(Source records)

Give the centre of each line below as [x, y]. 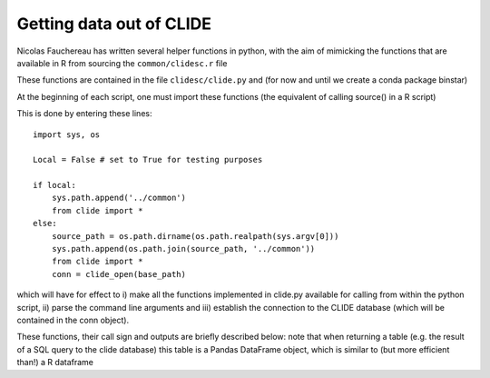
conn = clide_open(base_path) [118, 274]
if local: [54, 185]
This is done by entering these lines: [84, 114]
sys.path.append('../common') [118, 198]
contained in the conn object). [73, 320]
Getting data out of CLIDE [114, 24]
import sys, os [67, 134]
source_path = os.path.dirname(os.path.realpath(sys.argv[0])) [195, 236]
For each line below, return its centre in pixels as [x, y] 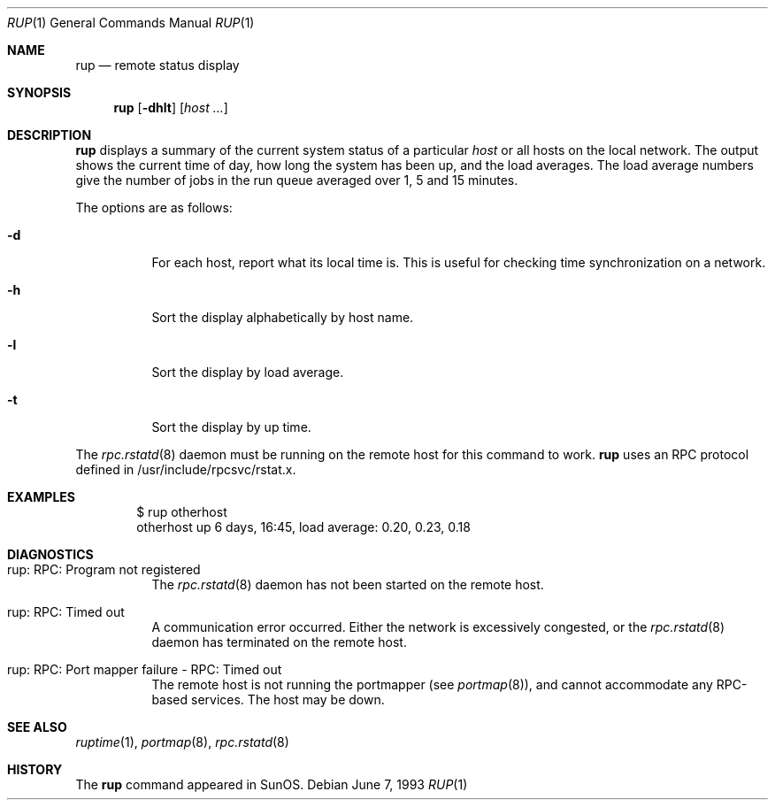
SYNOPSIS [39, 92]
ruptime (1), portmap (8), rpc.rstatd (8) [182, 742]
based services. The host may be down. [268, 699]
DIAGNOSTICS [50, 554]
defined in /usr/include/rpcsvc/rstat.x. [186, 469]
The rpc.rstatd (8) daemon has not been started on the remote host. [348, 584]
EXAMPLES [41, 497]
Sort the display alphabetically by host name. [283, 317]

Work order: Repeat the entries exactly, without pictures.

Written response:
Give the centre of each line below as [x, y]. 
conn = clide_open(base_path) [118, 274]
if local: [54, 185]
This is done by entering these lines: [84, 114]
sys.path.append('../common') [118, 198]
contained in the conn object). [73, 320]
Getting data out of CLIDE [114, 24]
import sys, os [67, 134]
source_path = os.path.dirname(os.path.realpath(sys.argv[0])) [195, 236]
For each line below, return its centre in pixels as [x, y] 
SYNOPSIS [39, 92]
ruptime (1), portmap (8), rpc.rstatd (8) [182, 742]
based services. The host may be down. [268, 699]
DIAGNOSTICS [50, 554]
defined in /usr/include/rpcsvc/rstat.x. [186, 469]
The rpc.rstatd (8) daemon has not been started on the remote host. [348, 584]
EXAMPLES [41, 497]
Sort the display alphabetically by host name. [283, 317]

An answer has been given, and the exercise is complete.